_Directions:_ Find the line in the data below that contains "Give the centre". Return that line and all the lines after it, unchanged.

(Available data Opens)

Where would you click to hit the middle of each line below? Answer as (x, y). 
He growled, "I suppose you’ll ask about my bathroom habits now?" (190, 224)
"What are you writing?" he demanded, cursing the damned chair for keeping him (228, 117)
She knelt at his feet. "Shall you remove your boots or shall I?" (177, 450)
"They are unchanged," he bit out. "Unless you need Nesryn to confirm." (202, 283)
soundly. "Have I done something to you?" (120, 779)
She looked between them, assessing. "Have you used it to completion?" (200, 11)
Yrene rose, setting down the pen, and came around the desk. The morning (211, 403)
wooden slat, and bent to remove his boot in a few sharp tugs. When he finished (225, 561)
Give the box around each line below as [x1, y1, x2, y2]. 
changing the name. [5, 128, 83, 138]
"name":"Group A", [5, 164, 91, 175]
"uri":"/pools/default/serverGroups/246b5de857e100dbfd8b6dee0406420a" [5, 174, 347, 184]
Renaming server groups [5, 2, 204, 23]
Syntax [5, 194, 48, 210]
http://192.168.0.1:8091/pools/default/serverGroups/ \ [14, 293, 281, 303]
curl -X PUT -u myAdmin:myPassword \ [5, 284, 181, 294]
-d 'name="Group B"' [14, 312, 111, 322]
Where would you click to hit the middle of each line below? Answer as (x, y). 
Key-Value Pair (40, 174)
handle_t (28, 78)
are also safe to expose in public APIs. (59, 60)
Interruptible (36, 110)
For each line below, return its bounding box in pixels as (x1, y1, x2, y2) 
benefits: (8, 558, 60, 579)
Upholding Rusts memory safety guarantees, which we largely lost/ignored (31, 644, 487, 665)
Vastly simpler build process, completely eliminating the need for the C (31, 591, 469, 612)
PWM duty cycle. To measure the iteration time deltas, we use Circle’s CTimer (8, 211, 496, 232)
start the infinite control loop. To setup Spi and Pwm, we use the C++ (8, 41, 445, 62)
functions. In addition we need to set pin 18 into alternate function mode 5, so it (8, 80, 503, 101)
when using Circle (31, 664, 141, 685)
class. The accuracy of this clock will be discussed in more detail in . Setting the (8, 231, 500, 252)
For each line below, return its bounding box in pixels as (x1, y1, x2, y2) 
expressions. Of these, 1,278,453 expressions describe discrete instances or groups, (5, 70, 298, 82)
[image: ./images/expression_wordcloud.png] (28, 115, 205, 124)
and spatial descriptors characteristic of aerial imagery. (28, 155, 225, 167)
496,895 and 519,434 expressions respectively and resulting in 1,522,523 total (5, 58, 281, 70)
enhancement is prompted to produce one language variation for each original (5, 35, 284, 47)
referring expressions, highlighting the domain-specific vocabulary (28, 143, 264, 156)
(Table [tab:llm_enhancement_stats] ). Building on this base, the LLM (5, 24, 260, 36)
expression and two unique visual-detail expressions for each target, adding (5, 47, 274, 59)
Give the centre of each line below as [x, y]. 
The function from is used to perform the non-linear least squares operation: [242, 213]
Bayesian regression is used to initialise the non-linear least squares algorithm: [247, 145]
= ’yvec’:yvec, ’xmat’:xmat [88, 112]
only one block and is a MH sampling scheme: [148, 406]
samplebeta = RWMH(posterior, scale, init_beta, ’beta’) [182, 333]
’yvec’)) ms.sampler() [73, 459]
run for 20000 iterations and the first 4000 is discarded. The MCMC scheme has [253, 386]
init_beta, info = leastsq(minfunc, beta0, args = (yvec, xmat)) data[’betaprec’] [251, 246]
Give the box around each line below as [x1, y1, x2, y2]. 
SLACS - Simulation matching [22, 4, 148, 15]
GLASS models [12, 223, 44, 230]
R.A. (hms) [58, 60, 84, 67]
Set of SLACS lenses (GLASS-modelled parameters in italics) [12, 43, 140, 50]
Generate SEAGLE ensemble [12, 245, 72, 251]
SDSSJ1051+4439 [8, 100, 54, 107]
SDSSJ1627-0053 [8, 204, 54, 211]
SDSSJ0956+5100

(Available data Closes)

_Answer:_
Give the centre of each line below as [x, y]. 
The function from is used to perform the non-linear least squares operation: [242, 213]
Bayesian regression is used to initialise the non-linear least squares algorithm: [247, 145]
= ’yvec’:yvec, ’xmat’:xmat [88, 112]
only one block and is a MH sampling scheme: [148, 406]
samplebeta = RWMH(posterior, scale, init_beta, ’beta’) [182, 333]
’yvec’)) ms.sampler() [73, 459]
run for 20000 iterations and the first 4000 is discarded. The MCMC scheme has [253, 386]
init_beta, info = leastsq(minfunc, beta0, args = (yvec, xmat)) data[’betaprec’] [251, 246]
Give the box around each line below as [x1, y1, x2, y2]. 
SLACS - Simulation matching [22, 4, 148, 15]
GLASS models [12, 223, 44, 230]
R.A. (hms) [58, 60, 84, 67]
Set of SLACS lenses (GLASS-modelled parameters in italics) [12, 43, 140, 50]
Generate SEAGLE ensemble [12, 245, 72, 251]
SDSSJ1051+4439 [8, 100, 54, 107]
SDSSJ1627-0053 [8, 204, 54, 211]
SDSSJ0956+5100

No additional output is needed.